Aïssata Tall Sall pointe les faiblesses du système législatif

Mercredi 10 Aout 2016

La séparation des pouvoirs est loin d’être une réalité au Sénégal car l’Assemblée nationale qui vote les lois se présente comme le solde résiduel du pouvoir incarné par le Chef de l’Etat. Me Aïssata Tall, députée dans la douzième législature, a délivré un cours magistral aux étudiants en sciences politiques de l’Ucad pour démontrer le niveau de faiblesse de la Représentation nationale. 

L’Exécutif impose-t-il toute sa puissance au législatif ? Les députés sont-il assez libres pour voter ou ne pas voter une loi surtout lorsqu’elle provient du Président de la République ? Au Sénégal, il est difficile de voir un projet de loi rejeté par la majorité des parlementaires. Et ce n’est pas pour rien que l’on attribue le titre peu glorieux de «majorité mécanique» aux députés qui dominent la Représentation nationale. D’ailleurs, Me Aïssata Tall Sall, députée, s’est même demandée : «en quoi le Parlement légifère ? » C’était au cours d’un panel organisé par les étudiants en sciences politiques de l’Université Cheikh Anta Diop. 
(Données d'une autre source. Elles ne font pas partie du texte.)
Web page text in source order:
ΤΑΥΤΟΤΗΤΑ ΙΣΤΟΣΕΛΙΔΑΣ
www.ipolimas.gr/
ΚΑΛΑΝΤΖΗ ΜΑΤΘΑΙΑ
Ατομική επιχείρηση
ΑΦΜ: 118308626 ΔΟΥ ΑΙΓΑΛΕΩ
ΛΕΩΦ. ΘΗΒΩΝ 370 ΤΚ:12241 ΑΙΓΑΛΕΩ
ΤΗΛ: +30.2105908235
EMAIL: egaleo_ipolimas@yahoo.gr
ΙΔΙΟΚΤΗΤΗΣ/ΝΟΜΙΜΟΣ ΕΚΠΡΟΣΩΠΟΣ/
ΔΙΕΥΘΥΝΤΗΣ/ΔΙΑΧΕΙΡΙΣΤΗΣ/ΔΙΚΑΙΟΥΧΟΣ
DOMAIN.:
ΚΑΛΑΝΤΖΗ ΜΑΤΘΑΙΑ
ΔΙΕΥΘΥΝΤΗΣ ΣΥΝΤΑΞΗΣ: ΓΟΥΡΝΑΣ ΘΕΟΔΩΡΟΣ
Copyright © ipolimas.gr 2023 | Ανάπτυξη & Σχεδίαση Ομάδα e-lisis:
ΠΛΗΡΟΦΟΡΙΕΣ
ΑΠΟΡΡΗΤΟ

Ella a rappelé avec insistance que la Constitution ne dit pas véritablement le rôle de l’Assemblée nationale, si ce n’est qu’elle vote les lois, que les députés à l’Assemblée nationale sont élus au suffrage universel direct, que leur mandat est de cinq ans, entre autres. Ce qui prouve, selon elle, que la Représentation nationale est «le solde résiduel du pouvoir Exécutif.» Et pour cause, «tous les pouvoirs sont donnés au Président de la République et le reste à l’Assemblée nationale. C’est dire que cette dernière ne fait pas grand-chose et obéit directement à l’Exécutif, surtout que sur cent lois votées, le Président de la République est à l’origine des quatre-vingt-dix.»

Les députés qui doivent contrôler l’action du Gouvernement passent donc pour être les élus de celui qui les a investis sur les listes. «C’est cela même le blocage. L’on devrait même revoir le système d’élection du député afin qu’il puisse jouer pleinement son rôle», dit-elle. Donnant des exemples, Me Aïssata Tall Sall note que «la loi de finance est votée comme elle arrive sans véritables débats sur le contenu», arguant que les rares députés qui prennent la parole mettent sur la table quelques doléances qui se résument à la construction de routes, la réfection de lampadaires ou d’un forage. Une manière d’expliquer que tout part de l’Exécutif et tout revient à l’Exécutif. 

«Par exemple, lorsqu’il s’agit d’interroger le Premier ministre, les questions lui sont envoyées à l’avance, avant même qu’il n’arrive à l’Assemblée nationale. Ceci est un problème par rapport à la séparation des pouvoirs», note-t-elle. 

Une occasion pour l’élue socialiste de faire allusion à une grande démocratie comme les Etats-Unis en citant l’ouvrage d’Alexis de Tocqueville qui traite de l'impulsion que le mouvement démocratique donne à la forme du gouvernement, aux lois et à la vie politique. «Dans ce pays, nous avons un Président fort et un Congrès fort. A vrai dire, les Américains se sont battus pour se doter d’institutions fortes. En ce qui nous concerne, nous avons juste copié des modèles sans tenir compte de notre passé», a-t-elle indiqué, dépitée. 

Elle cite même le mode de choix des neuf juges de la Cour suprême des Etats-Unis qui sont élus à vie, alors qu’au Sénégal, le Procureur est nommé par le Président de la République. «Au moins, permettez que la société que vous êtes censé représenter vous choisisse. Cela impacterait sur la séparation réelle des pouvoirs, mais malheureusement nous avons encore des régimes présidentialistes ultra puissants qui ne donnent même pas à l’Assemblée nationale ses pouvoirs propres», a dénoncé Me Sall. 

Il faut rappeler que la démocratie représentative, appelée aussi démocratie délégative, est l’une des formes de démocratie où les citoyens expriment leur volonté par l’intermédiaire de représentants élus et à qui ils délèguent leurs pouvoirs. Ces élus, qui représentent la volonté générale, votent la loi et contrôlent éventuellement le Gouvernement.